The more modern and fashionable a new Jewish city-section is, the remoter is it from the old immigrant ghetto which, after all, has little changed since it was first settled by the Jews.

EXODUS FROM OLD SETTLEMENT AREAS

Within the last fifteen years, the old Jewish sections of New York have lost from one-third to one-half of their Jewish population. From the densest Jewish sections, such as the lower East Side, Harlem, and Williamsburgh, over thirty per cent of the Jewish residents have moved away since 1916. The aggregate decrease in population amounts to 250,000.

The natural desire to improve one’s standard of life, to live in more attractive, and comfortable homes, is one of the main driving forces of the population movements in the cities. Again, the influx of the Negroes from the South has supplied an additional impetus for the white people to look for newer residential sections.

Thus, there arise new purely-Jewish sections, as it were, diluted ghettoes, called by sociologists “areas of second settlement,” such as Second avenue around Fourteenth street, the South Bronx, and East New York. Applying this term to still newer developments, we may call the Grand Concourse, Eastern parkway and Flatbush “areas of third settlement.”

Accordingly, the common notion that Jewish areas are located only on the lower East Side, or in other poor districts, is unfounded. In fact, the percentage of Jews for the lower East Side is now only 49.5; whereas other sections of Greater New York have a much denser Jewish population, up to ninety-five per cent, of the total number of residents.

POPULATION MOVEMENTS IN BROOKLYN

The method of Jewish population trends is best revealed by the circumstances accompanying the growth of the greatest Jewish borough—Brooklyn. For years, of course, a migration has taken place from Manhattan into the old and new sections of Brooklyn, such as New Lots, Borough Park, and Flatbush. In 1916 the whole Jewish population of Brooklyn hardly reached 600,000, yet by 1930 it verged upon 900,000, an increase of fifty per cent.

But within Brooklyn, too, Jewish families from eastern sections (Brownsville) have moved westward, into Flatbush, Midwood, and so on. At the same time, the immigrant-residents from the northern sections (Williamsburgh and Willoughby) have been in an un-broken procession moving southward, that is into Bay Ridge, Bensonhurst, and Coney Island.

The rapid growth of the Jewish community in Coney Island is particularly noticeable.
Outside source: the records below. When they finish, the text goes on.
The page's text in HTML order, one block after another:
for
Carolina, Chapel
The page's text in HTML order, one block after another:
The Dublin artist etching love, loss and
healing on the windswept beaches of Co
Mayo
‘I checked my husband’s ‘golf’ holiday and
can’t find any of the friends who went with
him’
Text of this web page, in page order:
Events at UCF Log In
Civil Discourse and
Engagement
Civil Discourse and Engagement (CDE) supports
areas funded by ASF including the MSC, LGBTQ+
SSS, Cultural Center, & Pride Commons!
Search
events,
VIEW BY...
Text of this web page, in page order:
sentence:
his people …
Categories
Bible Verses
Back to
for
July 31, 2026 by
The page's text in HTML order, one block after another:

There about 65,000 Jews, or ninety-six per cent, of the total population, reside.

Now, the Brooklyn movement has all been away from the old type dwellings and into one-family, two-family and apartment house sections. Originally, settlements in the new Jewish area, it has been observed, were made in sections where one-family houses prevailed. But the next wave from the older ghetto moved largely into two-family houses.

The third and final wave consisted mainly of an apartment house population, because the rise In land values made the construction of smaller dwellings, in point of cost, prohibitive. In North Flatbush, Eastern Parkway, and Borough Park, to name but a few sections, no more small structures are likely to be erected. These regions, that is to say, are bound to remain what they are today—pre-eminently upper middle class sections.
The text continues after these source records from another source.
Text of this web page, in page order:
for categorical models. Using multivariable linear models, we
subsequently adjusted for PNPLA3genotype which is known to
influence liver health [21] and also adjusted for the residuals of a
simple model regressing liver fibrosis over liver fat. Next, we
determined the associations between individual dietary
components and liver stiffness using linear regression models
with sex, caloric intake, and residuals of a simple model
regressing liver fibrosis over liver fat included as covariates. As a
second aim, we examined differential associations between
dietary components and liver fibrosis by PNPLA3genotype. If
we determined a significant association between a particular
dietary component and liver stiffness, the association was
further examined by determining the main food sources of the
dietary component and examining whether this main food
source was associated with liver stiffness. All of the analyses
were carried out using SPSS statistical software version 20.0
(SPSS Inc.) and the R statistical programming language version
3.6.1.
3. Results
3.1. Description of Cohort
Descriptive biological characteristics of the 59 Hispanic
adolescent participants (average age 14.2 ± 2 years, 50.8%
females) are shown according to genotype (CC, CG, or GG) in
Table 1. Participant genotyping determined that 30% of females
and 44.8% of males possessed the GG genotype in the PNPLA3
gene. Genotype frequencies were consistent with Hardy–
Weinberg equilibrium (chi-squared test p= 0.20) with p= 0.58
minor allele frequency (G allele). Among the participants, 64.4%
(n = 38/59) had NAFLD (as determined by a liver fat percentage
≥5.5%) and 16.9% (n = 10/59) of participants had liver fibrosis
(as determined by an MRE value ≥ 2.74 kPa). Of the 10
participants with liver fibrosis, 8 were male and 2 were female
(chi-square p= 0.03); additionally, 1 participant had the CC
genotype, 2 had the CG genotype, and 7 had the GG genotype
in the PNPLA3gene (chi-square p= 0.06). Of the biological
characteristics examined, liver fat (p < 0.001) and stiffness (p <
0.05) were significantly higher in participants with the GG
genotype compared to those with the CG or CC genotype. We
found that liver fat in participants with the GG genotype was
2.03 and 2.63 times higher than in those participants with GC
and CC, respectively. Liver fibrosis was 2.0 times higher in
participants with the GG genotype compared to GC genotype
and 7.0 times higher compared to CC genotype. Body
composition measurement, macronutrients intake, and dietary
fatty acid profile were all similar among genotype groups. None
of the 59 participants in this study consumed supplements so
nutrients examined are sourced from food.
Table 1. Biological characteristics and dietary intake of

On the other hand, Eastern Flatbush, attracting as it does large parts of the population moving out from East New York, is at the point of becoming the newest center of the lower middle class Jewish population in Brooklyn.

ECONOMIC STATUS

The Federal Census of 1930 records present a distribution of home values and rentals for each of the 300 “health areas” which make up the metropolitan territory. A recent special study by a Jewish sociologist, Dr. J. B. Maller, covered fifteen of these areas with an estimated percentage of Jews ranging from eighty-six to ninety-nine, with an average of ninety-three per cent.

These Jewish areas were located as follows: one in Manhattan, four in the Bronx, and ten in Brooklyn. The total population in these areas was 497,223.

Now, the average monthly rental for the Jewish areas was $43. This is practically the same as the average monthly rental for the city as a whole. By and large, therefore, in economic status the Jewish neighborhoods are identical with the rest of New York.

This study of Jewish neighborhoods is to be continued so as to provide data on occupations, unemployment, recreational facilities, and the like.

TRAITS OF JEWISH AREAS

The study has revealed that the Jewish population is relatively younger than the total population in New York. The younger age groups had higher proportions in Jewish areas, while in the remainder of Greater New York the older age groups formed a large part of the population than in Jewish areas. Naturally, in the Jewish sections of the city there was a larger proportion of foreign-born and children of the foreign-born.

The Jewish areas have a slightly lower birth rate, and a definitely lower death rate and infant mortality rate, as compared with data for the total city. The death rate among Jews is lower for all causes of death except diabetes.

The school population in Jewish sections shows a smaller percentage of the more common physical defects, except vision. The pupils in these schools have a higher average of attendance and a higher rate of school progress.